** Opening Exercise data block **
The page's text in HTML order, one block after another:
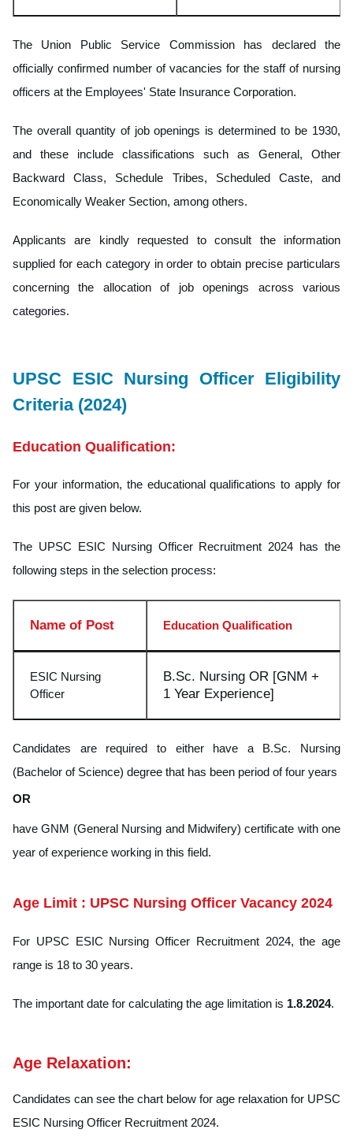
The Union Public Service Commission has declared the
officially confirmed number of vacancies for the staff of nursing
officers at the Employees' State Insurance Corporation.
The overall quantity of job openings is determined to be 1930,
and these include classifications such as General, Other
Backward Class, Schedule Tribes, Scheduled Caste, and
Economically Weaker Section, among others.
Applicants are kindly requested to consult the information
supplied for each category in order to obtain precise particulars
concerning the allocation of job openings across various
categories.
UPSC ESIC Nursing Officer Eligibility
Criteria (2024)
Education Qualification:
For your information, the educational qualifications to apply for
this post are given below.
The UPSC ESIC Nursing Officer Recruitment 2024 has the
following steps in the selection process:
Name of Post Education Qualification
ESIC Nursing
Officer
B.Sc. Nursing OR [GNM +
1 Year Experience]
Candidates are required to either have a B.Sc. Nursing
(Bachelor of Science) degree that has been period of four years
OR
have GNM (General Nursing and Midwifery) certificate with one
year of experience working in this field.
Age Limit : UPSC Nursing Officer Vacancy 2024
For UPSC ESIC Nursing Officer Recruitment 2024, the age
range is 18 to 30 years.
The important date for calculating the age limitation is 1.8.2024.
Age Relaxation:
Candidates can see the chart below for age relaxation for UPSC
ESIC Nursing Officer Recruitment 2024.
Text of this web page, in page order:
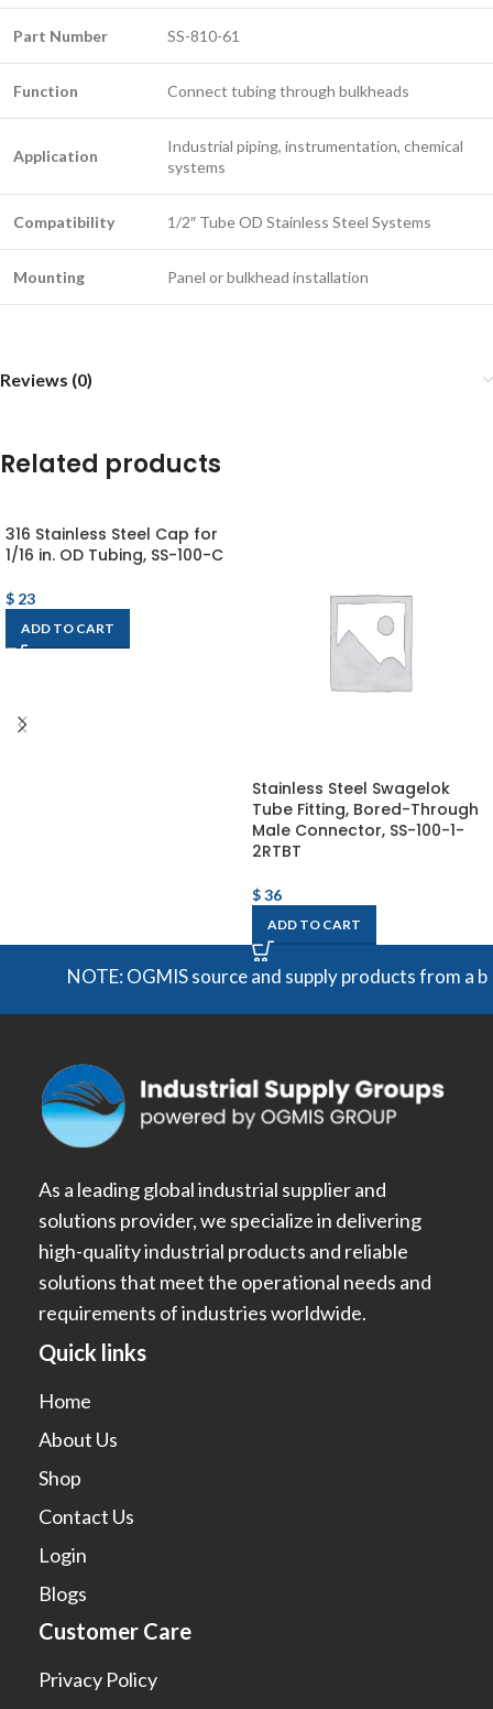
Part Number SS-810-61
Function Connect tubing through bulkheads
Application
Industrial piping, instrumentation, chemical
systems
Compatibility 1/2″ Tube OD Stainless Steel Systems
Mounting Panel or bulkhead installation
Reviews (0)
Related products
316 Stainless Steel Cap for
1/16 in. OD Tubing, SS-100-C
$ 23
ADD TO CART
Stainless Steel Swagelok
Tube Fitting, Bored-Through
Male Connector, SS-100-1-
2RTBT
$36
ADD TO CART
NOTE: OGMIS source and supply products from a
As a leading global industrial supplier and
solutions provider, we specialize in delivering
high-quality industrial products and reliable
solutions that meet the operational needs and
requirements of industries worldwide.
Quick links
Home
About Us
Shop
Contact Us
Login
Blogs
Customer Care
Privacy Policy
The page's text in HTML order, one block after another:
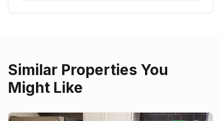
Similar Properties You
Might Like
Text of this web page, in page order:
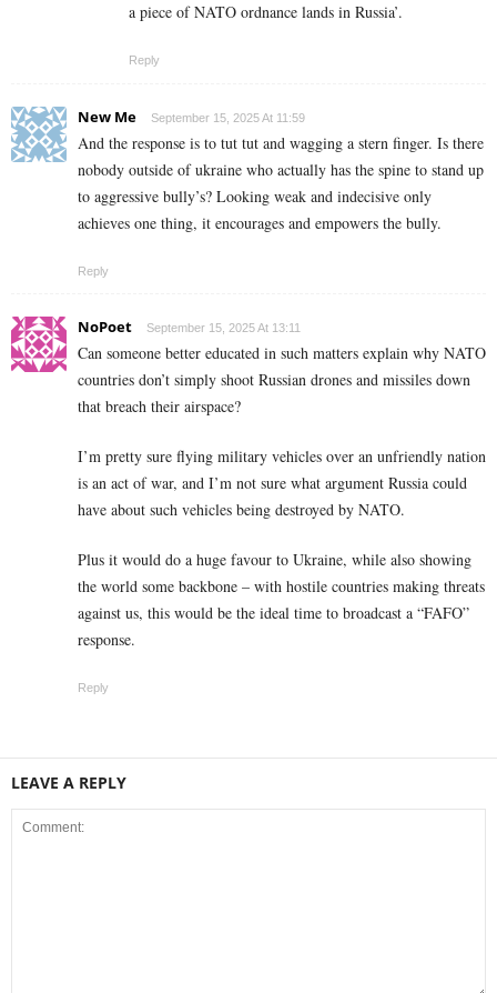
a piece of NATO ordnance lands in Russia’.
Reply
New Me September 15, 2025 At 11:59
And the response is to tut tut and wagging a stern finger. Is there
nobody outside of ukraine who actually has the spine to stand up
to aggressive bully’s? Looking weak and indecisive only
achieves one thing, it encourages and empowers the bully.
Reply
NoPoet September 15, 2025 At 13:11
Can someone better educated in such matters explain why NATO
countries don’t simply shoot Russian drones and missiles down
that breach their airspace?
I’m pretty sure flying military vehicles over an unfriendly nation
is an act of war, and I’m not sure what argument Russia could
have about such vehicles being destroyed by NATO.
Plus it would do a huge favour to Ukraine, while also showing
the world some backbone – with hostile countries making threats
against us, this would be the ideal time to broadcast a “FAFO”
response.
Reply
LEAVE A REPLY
** Closing Exercise data block **
(What is being asked) Could you copy every line from the records that has "Recruitment" in it?

(Output for this task)
The UPSC ESIC Nursing Officer Recruitment 2024 has the
For UPSC ESIC Nursing Officer Recruitment 2024, the age
ESIC Nursing Officer Recruitment 2024.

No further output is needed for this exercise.